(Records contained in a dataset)
- - - - - - -
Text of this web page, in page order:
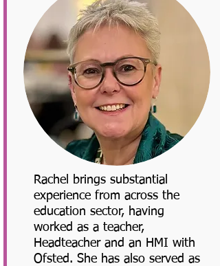
Rachel brings substantial
experience from across the
education sector, having
worked as a teacher,
Headteacher and an HMI with
Ofsted. She has also served as
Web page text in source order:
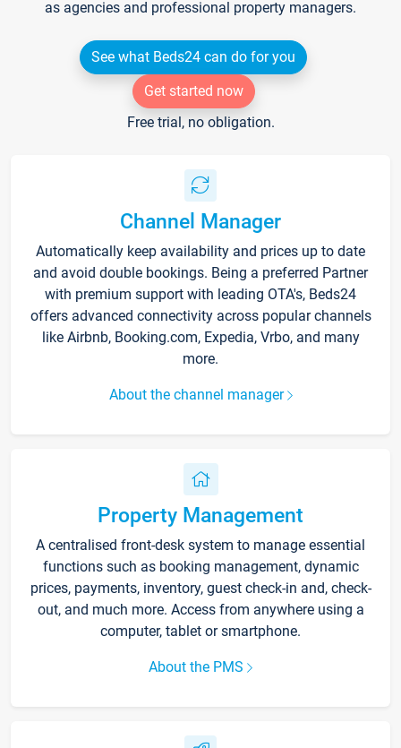
as agencies and professional property managers.
See what Beds24 can do for you
Get started now
Free trial, no obligation.
Channel Manager
Automatically keep availability and prices up to date
and avoid double bookings. Being a preferred Partner
with premium support with leading OTA's, Beds24
offers advanced connectivity across popular channels
like Airbnb, Booking.com, Expedia, Vrbo, and many
more.
About the channel manager
Property Management
A centralised front-desk system to manage essential
functions such as booking management, dynamic
prices, payments, inventory, guest check-in and, check-
out, and much more. Access from anywhere using a
computer, tablet or smartphone.
About the PMS
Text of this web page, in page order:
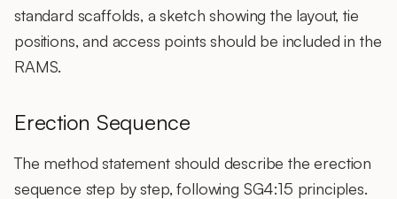
standard scaffolds, a sketch showing the layout, tie
positions, and access points should be included in the
RAMS.
Erection Sequence
The method statement should describe the erection
sequence step by step, following SG4:15 principles.
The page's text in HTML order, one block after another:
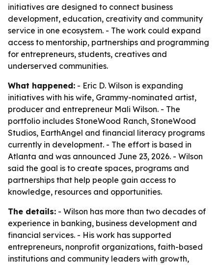
initiatives are designed to connect business
development, education, creativity and community
service in one ecosystem. - The work could expand
access to mentorship, partnerships and programming
for entrepreneurs, students, creatives and
underserved communities.
What happened: - Eric D. Wilson is expanding
initiatives with his wife, Grammy-nominated artist,
producer and entrepreneur Mali Wilson. - The
portfolio includes StoneWood Ranch, StoneWood
Studios, EarthAngel and financial literacy programs
currently in development. - The effort is based in
Atlanta and was announced June 23, 2026. - Wilson
said the goal is to create spaces, programs and
partnerships that help people gain access to
knowledge, resources and opportunities.
The details: - Wilson has more than two decades of
experience in banking, business development and
financial services. - His work has supported
entrepreneurs, nonprofit organizations, faith-based
institutions and community leaders with growth,
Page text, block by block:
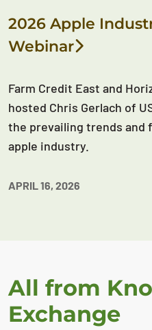
2026 Apple
Webinar
Farm Credit East and
hosted Chris Gerlach of
the prevailing trends and
apple industry.
APRIL 16, 2026
All from
Exchange
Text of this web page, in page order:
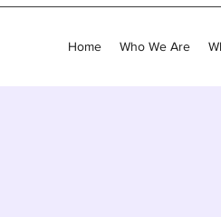
Home Who We Are
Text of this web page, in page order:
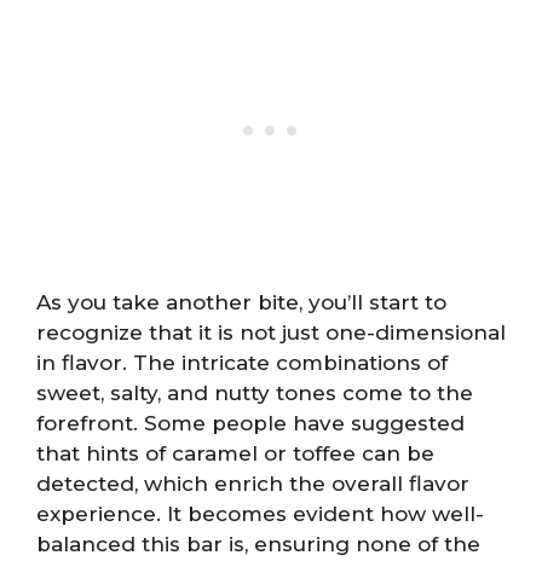
As you take another bite, you’ll start to
recognize that it is not just one-dimensional
in flavor. The intricate combinations of
sweet, salty, and nutty tones come to the
forefront. Some people have suggested
that hints of caramel or toffee can be
detected, which enrich the overall flavor
experience. It becomes evident how well-
balanced this bar is, ensuring none of the
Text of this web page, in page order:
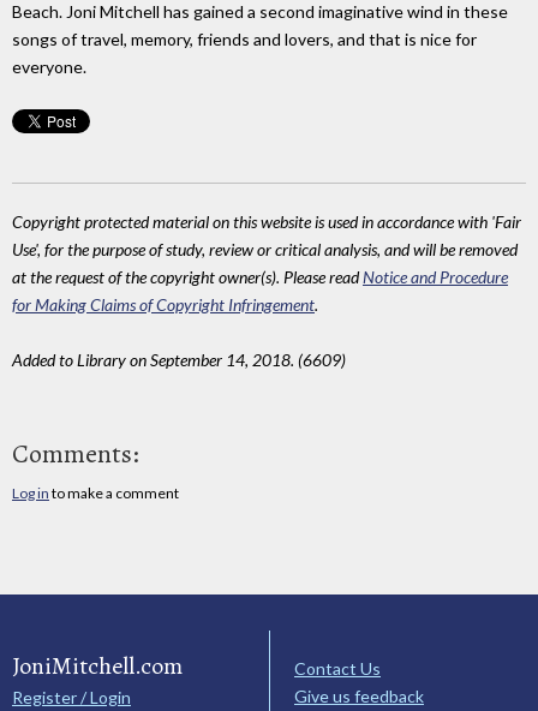
Beach. Joni Mitchell has gained a second imaginative wind in these
songs of travel, memory, friends and lovers, and that is nice for
everyone.
Copyright protected material on this website is used in accordance with 'Fair
Use', for the purpose of study, review or critical analysis, and will be removed
at the request of the copyright owner(s). Please readNotice and Procedure
for Making Claims of Copyright Infringement.
Added to Library on September 14, 2018. (6609)
Comments:
Log in to make a comment
JoniMitchell.com
Register / Login
Contact Us
Give us feedback
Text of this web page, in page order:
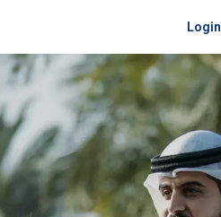
Login
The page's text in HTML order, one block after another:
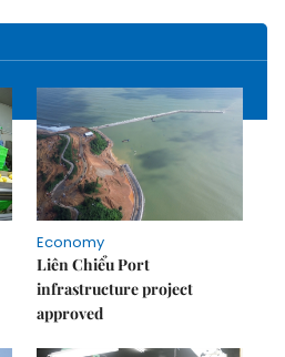
Economy
Liên Chiểu Port
infrastructure project
approved
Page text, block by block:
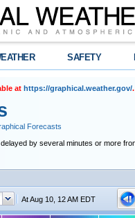
SAFETY
at https://graphical.weather.gov/.
Forecasts
by several minutes or more
At Aug 10, 12 AM EDT
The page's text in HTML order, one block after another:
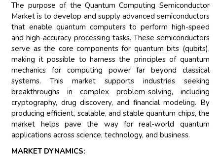
The purpose of the Quantum Computing Semiconductor
Market is to develop and supply advanced semiconductors
that enable quantum computers to perform high-speed
and high-accuracy processing tasks. These semiconductors
serve as the core components for quantum bits (qubits),
making it possible to harness the principles of quantum
mechanics for computing power far beyond classical
systems. This market supports industries seeking
breakthroughs in complex problem-solving, including
cryptography, drug discovery, and financial modeling. By
producing efficient, scalable, and stable quantum chips, the
market helps pave the way for real-world quantum
applications across science, technology, and business.
MARKET DYNAMICS:
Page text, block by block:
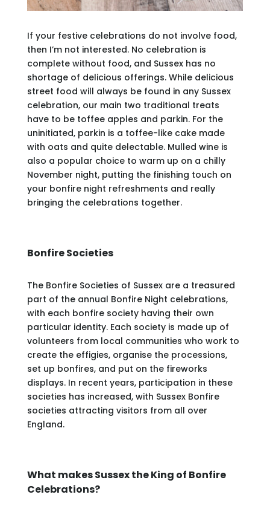
If your festive celebrations do not involve food,
then I’m not interested. No celebration is
complete without food, and Sussex has no
shortage of delicious offerings. While delicious
street food will always be found in any Sussex
celebration, our main two traditional treats
have to be toffee apples and parkin. For the
uninitiated, parkin is a toffee-like cake made
with oats and quite delectable. Mulled wine is
also a popular choice to warm up on a chilly
November night, putting the finishing touch on
your bonfire night refreshments and really
bringing the celebrations together.
Bonfire Societies
The Bonfire Societies of Sussex are a treasured
part of the annual Bonfire Night celebrations,
with each bonfire society having their own
particular identity. Each society is made up of
volunteers from local communities who work to
create the effigies, organise the processions,
set up bonfires, and put on the fireworks
displays. In recent years, participation in these
societies has increased, with Sussex Bonfire
societies attracting visitors from all over
England.
What makes Sussex the King of Bonfire
Celebrations?
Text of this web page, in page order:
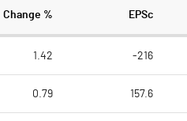
Change % EPSc
1.42 -216
0.79 157.6
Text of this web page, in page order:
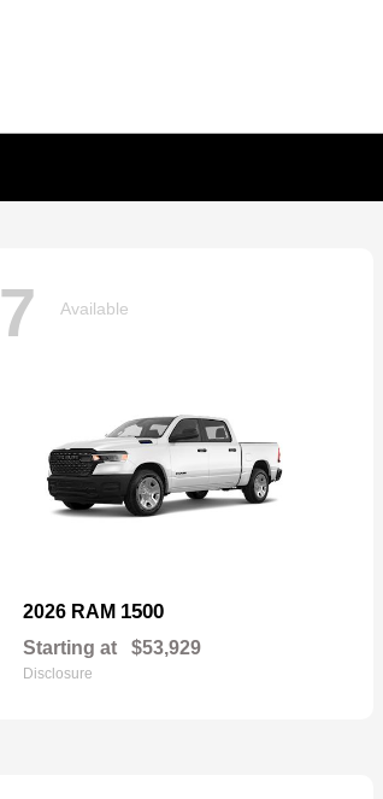
7 Available
2026 RAM 1500
Starting at $53,929
Disclosure
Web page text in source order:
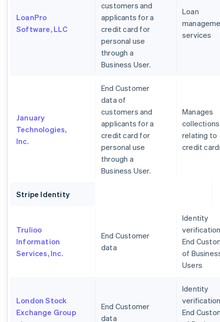
LoanPro
Software, LLC
customers and
applicants for a
credit card for
personal use
through a
Business User.
Loan
services
January
Technologies,
Inc.
End Customer
data of
customers and
applicants for a
credit card for
personal use
through a
Business User.
Manages
collections
relating to
credit
Stripe Identity
Trulioo
Information
Services, Inc.
End Customer
data
Identity
End
of
Users
London Stock
Exchange Group
End Customer
data
Identity
End
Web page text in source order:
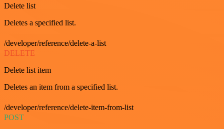
Delete list
Deletes a specified list.
/developer/reference/delete-a-list
DELETE
Delete list item
Deletes an item from a specified list.
/developer/reference/delete-item-from-list
POST
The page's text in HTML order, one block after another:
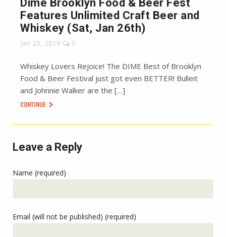
Dime Brooklyn Food & Beer Fest
Features Unlimited Craft Beer and
Whiskey (Sat, Jan 26th)
Jan 25, 2019 0
Whiskey Lovers Rejoice! The DIME Best of Brooklyn
Food & Beer Festival just got even BETTER! Bulleit
and Johnnie Walker are the […]
CONTINUE
Leave a Reply
Name (required)
Email (will not be published) (required)
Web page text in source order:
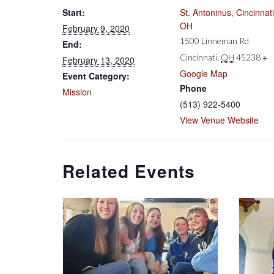
Start:
February 9, 2020
End:
February 13, 2020
Event Category:
Mission
St. Antoninus,
OH
1500 Linneman Rd
Cincinnati OH 45238 +
Google Map
Phone
(513) 922-5400
View Venue Website
Related Events
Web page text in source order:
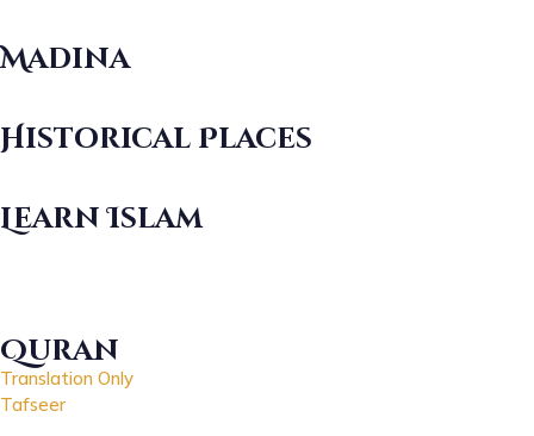
Madina
Historical Places
Learn Islam
Quran
Translation Only
Tafseer
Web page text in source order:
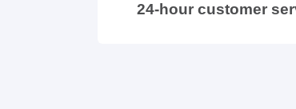
24-hour customer
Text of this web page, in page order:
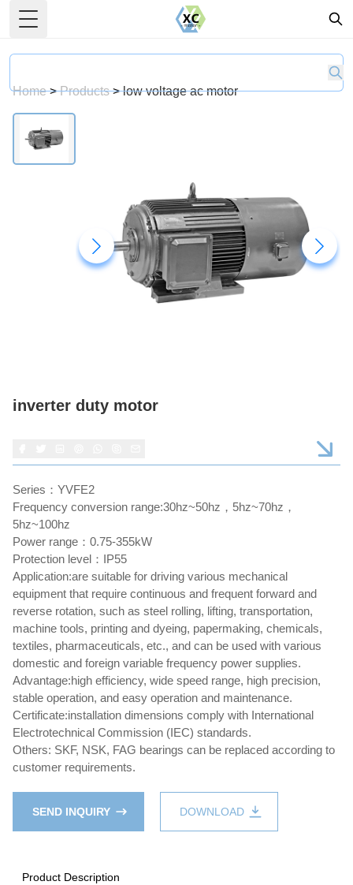
Toggle Menu
Home> Products> low voltage ac motor
inverter duty motor
Series：YVFE2
Frequency conversion range:30hz~50hz，5hz~70hz，
5hz~100hz
Power range：0.75-355kW
Protection level：IP55
Application:are suitable for driving various mechanical
equipment that require continuous and frequent forward and
reverse rotation, such as steel rolling, lifting, transportation,
machine tools, printing and dyeing, papermaking, chemicals,
textiles, pharmaceuticals, etc., and can be used with various
domestic and foreign variable frequency power supplies.
Advantage:high efficiency, wide speed range, high precision,
stable operation, and easy operation and maintenance.
Certificate:installation dimensions comply with International
Electrotechnical Commission (IEC) standards.
Others: SKF, NSK, FAG bearings can be replaced according to
customer requirements.
SEND INQUIRY DOWNLOAD
Product Description
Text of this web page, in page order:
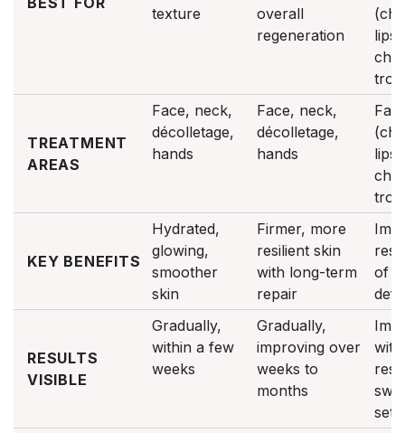
texture
overall
regeneration
TREATMENT
AREAS
Face, neck,
décolletage,
hands
Face, neck,
décolletage,
hands
KEY BENEFITS
Hydrated,
glowing,
smoother
skin
Firmer, more
resilient skin
with long-term
repair
of
RESULTS
VISIBLE
Gradually,
within a few
weeks
Gradually,
improving over
weeks to
months
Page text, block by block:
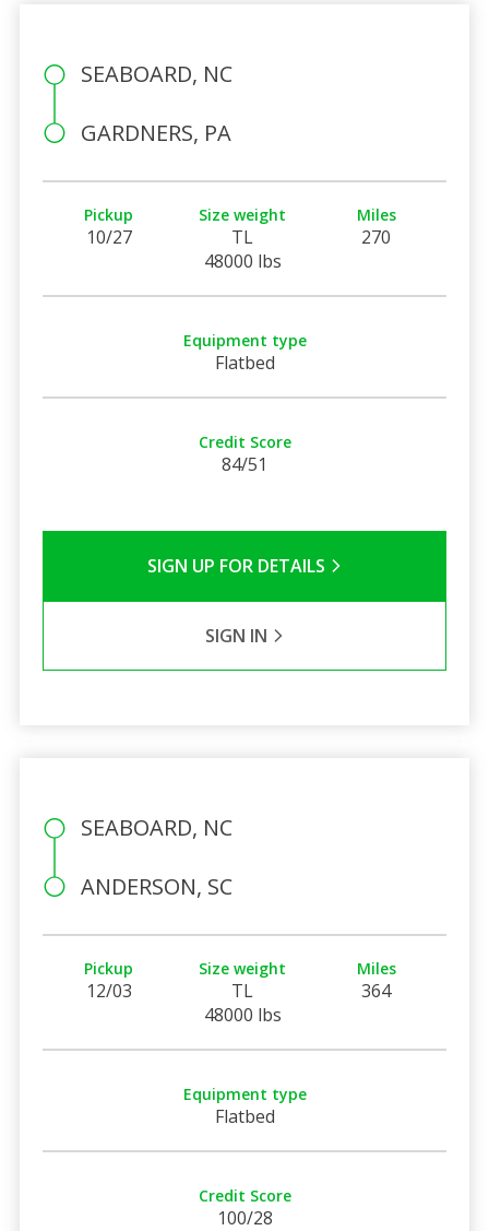
SEABOARD, NC
GARDNERS, PA
Pickup
10/27
Size weight
TL
48000 lbs
Miles
270
Equipment type
Flatbed
Credit Score
84/51
SIGN UP FOR DETAILS
SIGN IN
SEABOARD, NC
ANDERSON, SC
Pickup
12/03
Size weight
TL
48000 lbs
Miles
364
Equipment type
Flatbed
Credit Score
100/28
- - - - - - -
## ASSIGNED TASK
Above are the records; report each line in them that includes the word "advanced".

## TASK OUTPUT
offers advanced connectivity across popular channels
Market is to develop and supply advanced semiconductors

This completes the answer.